Task requirements:
Read through the lines below for the string "correct" and copy each one that has it.

Items listed in a dataset
□ □ □ □
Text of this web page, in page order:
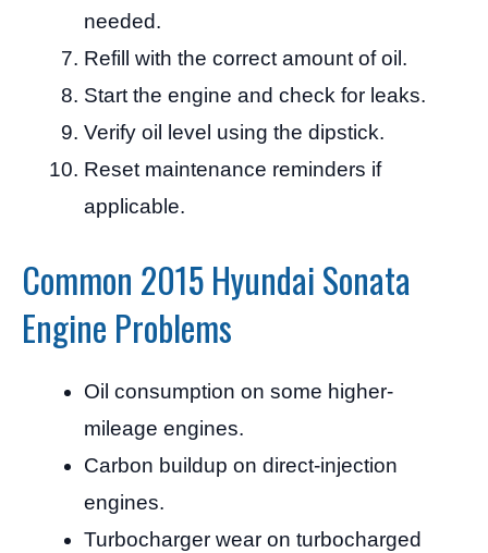
needed.
Refill with the correct amount of oil.
Start the engine and check for leaks.
Verify oil level using the dipstick.
Reset maintenance reminders if
applicable.
Common 2015 Hyundai Sonata
Engine Problems
Oil consumption on some higher-
mileage engines.
Carbon buildup on direct-injection
engines.
Turbocharger wear on turbocharged
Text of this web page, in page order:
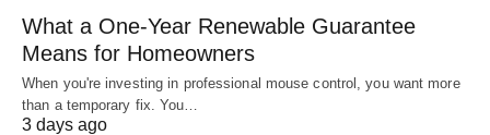
What a One-Year Renewable Guarantee
Means for Homeowners
When you're investing in professional mouse control, you want more
than a temporary fix. You…
3 days ago
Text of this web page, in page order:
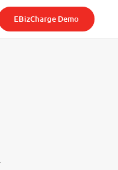
EBizCharge Demo
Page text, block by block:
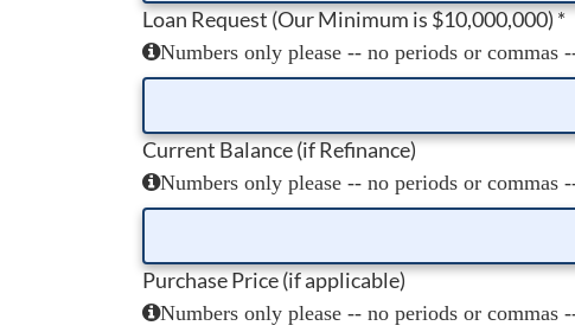
Loan Request (Our Minimum is $10,000,000)*
Numbers only please -- no periods or
Current Balance (if Refinance)
Numbers only please -- no periods or
Purchase Price (if applicable)
Numbers only please -- no periods or
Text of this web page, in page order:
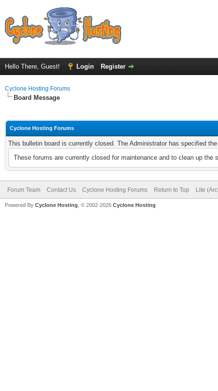
Hello There, Guest! Login Register
Cyclone Hosting Forums
Board Message
Cyclone Hosting Forums
This bulletin board is currently closed. The Administrator has specified
These forums are currently closed for maintenance and to clean up
Forum Team Contact Us Cyclone Hosting Forums Return to Top Lite
Powered By Cyclone Hosting, © 2002-2026 Cyclone Hosting.
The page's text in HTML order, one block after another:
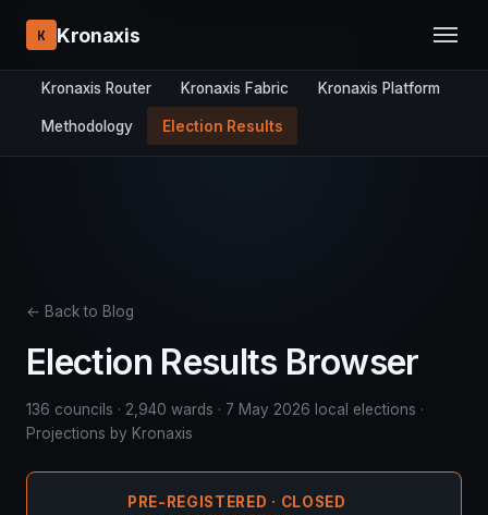
K Kronaxis
RESEARCH STACK:
Overview
Kronaxis Router Kronaxis Fabric Kronaxis Platform
Methodology Election Results
← Back to Blog
Election Results Browser
136 councils · 2,940 wards · 7 May 2026 local elections ·
Projections by Kronaxis
PRE-REGISTERED · CLOSED
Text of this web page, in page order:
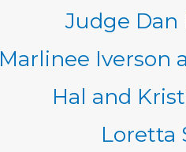
Judge Dan
Marlinee Iverson
Hal and
Loretta
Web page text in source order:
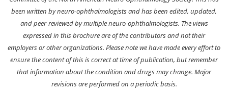
been written by neuro-ophthalmologists and has been edited, updated,
and peer-reviewed by multiple neuro-ophthalmologists. The views
expressed in this brochure are of the contributors and not their
employers or other organizations. Please note we have made every effort to
ensure the content of this is correct at time of publication, but remember
that information about the condition and drugs may change. Major
revisions are performed on a periodic basis.
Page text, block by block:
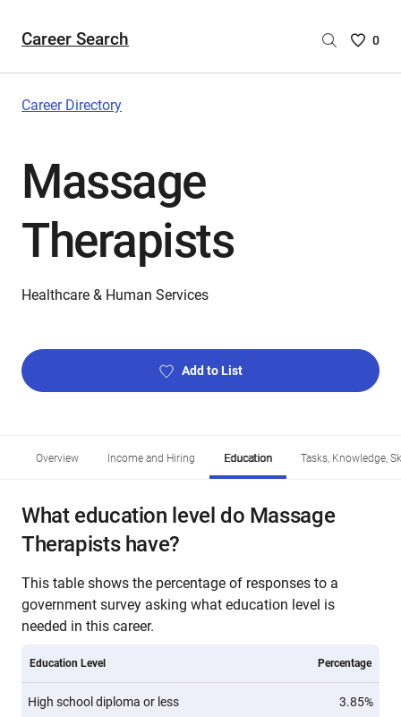
Career Search
Saved
0
Career Directory
Massage
Therapists
Healthcare & Human Services
Add to List
Overview Income and Hiring Education Tasks, Knowledge,
What education level do Massage
Therapists have?
This table shows the percentage of responses to a
government survey asking what education level is
needed in this career.
Education Level Percentage
High school diploma or less 3.85%
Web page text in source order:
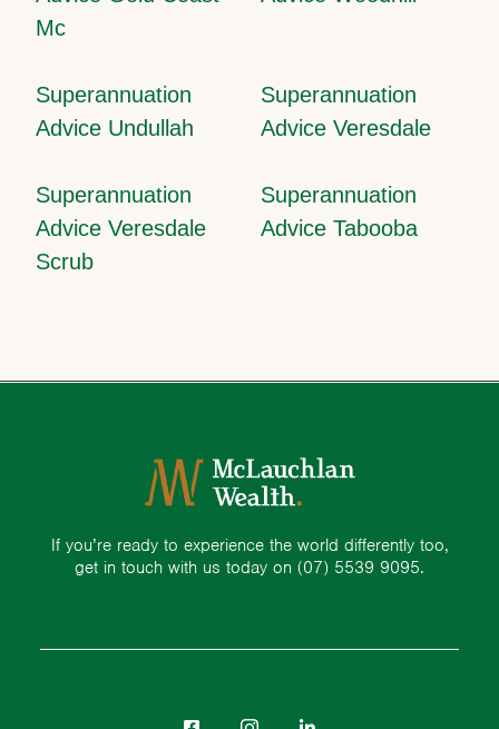
Mc
Superannuation
Advice Undullah
Superannuation
Advice Veresdale
Superannuation
Advice Veresdale
Scrub
Superannuation
Advice Tabooba
If you’re ready to experience the world differently too,
get in touch with us today on (07) 5539 9095.
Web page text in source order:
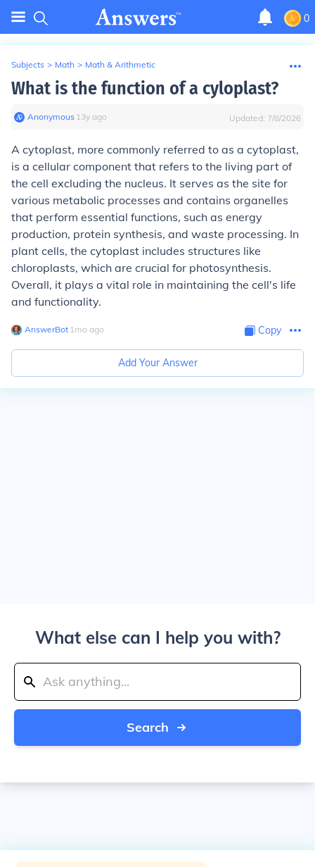
0
Subjects > Math > Math & Arithmetic
What is the function of a cyloplast?
Anonymous∙ 13y ago Updated: 7/8/2026
A cytoplast, more commonly referred to as a cytoplast,
is a cellular component that refers to the living part of
the cell excluding the nucleus. It serves as the site for
various metabolic processes and contains organelles
that perform essential functions, such as energy
production, protein synthesis, and waste processing. In
plant cells, the cytoplast includes structures like
chloroplasts, which are crucial for photosynthesis.
Overall, it plays a vital role in maintaining the cell's life
and functionality.
AnswerBot∙ 1mo ago Copy
Add Your Answer
What else can I help you with?
Search
□ □ □ □
Exercise response:
Refill with the correct amount of oil.
ensure the content of this is correct at time of publication, but remember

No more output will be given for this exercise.